## Your goal
Nothing but the lines from the line with "Returns : none (75, 1793, 162, 1809)" to the end of the records below should appear in the answer, each exactly as given.

## Records shown
—————

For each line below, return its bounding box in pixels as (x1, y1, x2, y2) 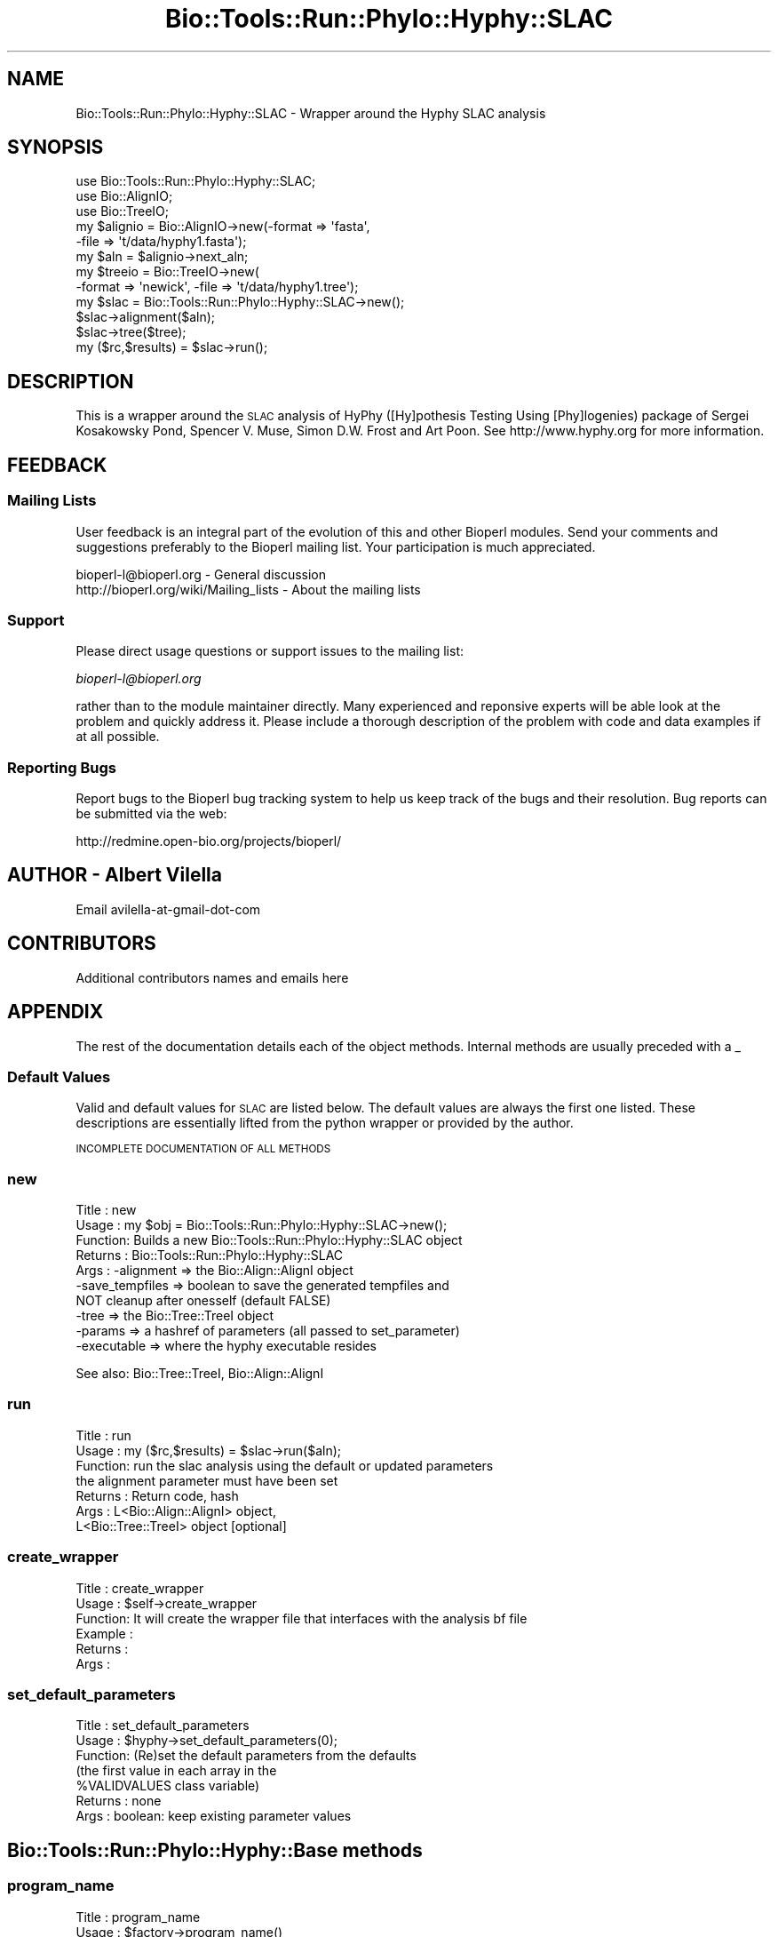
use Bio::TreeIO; (75, 203, 169, 219)
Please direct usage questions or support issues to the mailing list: (75, 643, 464, 659)
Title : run (75, 1427, 131, 1443)
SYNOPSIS (7, 136, 104, 159)
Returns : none (75, 1793, 162, 1809)
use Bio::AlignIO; (75, 188, 173, 204)
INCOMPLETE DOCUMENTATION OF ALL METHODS (75, 1143, 331, 1156)
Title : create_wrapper (75, 1580, 204, 1596)

—————

## Response area
Returns : none (75, 1793, 162, 1809)
use Bio::AlignIO; (75, 188, 173, 204)
INCOMPLETE DOCUMENTATION OF ALL METHODS (75, 1143, 331, 1156)
Title : create_wrapper (75, 1580, 204, 1596)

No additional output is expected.